A good e collar with vibe tone and multi level stim is what I would recommend. Obviously there will be people against and for different training methods, but one thing I like of a good hunting e collar is you can use it in training prior to your walks, teach the tone, the vibe, and find which level stimulation your pup responds to. Then say your walking about and a Lil ole squirrel gains some unwanted attention, dog starts a pull, you give it a beep, if no response, they get a Lil buzz. I would also recommend that you have something to compensate for the prey drive, like if they stop on the beep then provide some enjoyment ie bumper, tug, that way they figure that not going for the squirrel pays dividends. 
Not saying my way is the best or only, in fact I believe the opposite. There are tons of ways to train a dog. Hope you find one that works for you and are comfortable with 

Howdy from Idaho!


----------



## just another truck (Jun 7, 2010)

I think E collars work and work well. I also like pinch collars.


While at home,indoors, you can work the "watch me " exercise. With a reward of course. This will help you outside as well.

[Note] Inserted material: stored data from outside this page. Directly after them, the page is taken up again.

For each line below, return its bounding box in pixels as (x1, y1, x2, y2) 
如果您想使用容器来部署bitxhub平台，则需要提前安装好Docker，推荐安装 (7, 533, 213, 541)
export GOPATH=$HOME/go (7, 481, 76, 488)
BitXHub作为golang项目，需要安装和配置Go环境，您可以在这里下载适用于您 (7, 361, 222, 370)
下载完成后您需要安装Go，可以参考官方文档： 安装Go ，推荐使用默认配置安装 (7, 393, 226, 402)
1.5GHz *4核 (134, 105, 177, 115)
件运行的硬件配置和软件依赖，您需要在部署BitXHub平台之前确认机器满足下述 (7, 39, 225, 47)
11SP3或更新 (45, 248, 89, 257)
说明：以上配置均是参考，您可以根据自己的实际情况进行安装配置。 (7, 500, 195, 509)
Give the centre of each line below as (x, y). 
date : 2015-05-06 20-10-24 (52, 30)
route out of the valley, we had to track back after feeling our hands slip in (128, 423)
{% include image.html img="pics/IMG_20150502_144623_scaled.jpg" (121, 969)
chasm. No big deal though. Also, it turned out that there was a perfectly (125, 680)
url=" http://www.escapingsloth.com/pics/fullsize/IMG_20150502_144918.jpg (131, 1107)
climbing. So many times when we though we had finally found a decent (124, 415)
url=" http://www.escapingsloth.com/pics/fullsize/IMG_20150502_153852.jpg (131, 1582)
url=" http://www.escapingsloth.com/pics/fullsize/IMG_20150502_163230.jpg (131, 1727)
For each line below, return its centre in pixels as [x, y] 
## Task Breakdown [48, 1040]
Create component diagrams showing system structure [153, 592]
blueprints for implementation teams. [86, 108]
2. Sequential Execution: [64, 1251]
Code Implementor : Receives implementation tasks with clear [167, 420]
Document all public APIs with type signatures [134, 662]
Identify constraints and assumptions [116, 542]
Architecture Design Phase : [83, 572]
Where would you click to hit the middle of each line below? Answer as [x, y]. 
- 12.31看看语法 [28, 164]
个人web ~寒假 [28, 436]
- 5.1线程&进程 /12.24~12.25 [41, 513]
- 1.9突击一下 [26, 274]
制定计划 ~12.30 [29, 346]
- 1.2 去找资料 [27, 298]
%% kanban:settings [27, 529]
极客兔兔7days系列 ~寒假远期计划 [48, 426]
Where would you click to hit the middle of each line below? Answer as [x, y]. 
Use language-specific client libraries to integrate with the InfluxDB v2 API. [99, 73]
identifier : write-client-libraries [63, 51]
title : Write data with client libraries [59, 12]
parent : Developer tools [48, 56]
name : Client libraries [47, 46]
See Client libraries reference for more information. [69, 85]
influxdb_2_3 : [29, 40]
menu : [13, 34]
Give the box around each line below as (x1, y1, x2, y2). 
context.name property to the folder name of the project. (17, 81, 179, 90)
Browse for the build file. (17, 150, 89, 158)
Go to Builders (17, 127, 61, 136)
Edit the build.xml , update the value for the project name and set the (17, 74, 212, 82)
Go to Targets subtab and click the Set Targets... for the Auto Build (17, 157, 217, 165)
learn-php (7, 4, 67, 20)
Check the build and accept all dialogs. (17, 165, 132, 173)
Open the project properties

My GSD LOVES squirrels, but I can now down him from 50 yards away. This was not meant to be a bragg, but to give you hope..


----------



## LMP (Sep 4, 2013)

*Thanks*

Hey! Thanks for the replies. I have read that e collars are both good and bad. So far all of my training with her has been reward based (treats). She is highly food motivated except for when there is a squirrel. Then she couldn't care less what type of treat I have! I will definitely consider the collar. 

Thanks!


----------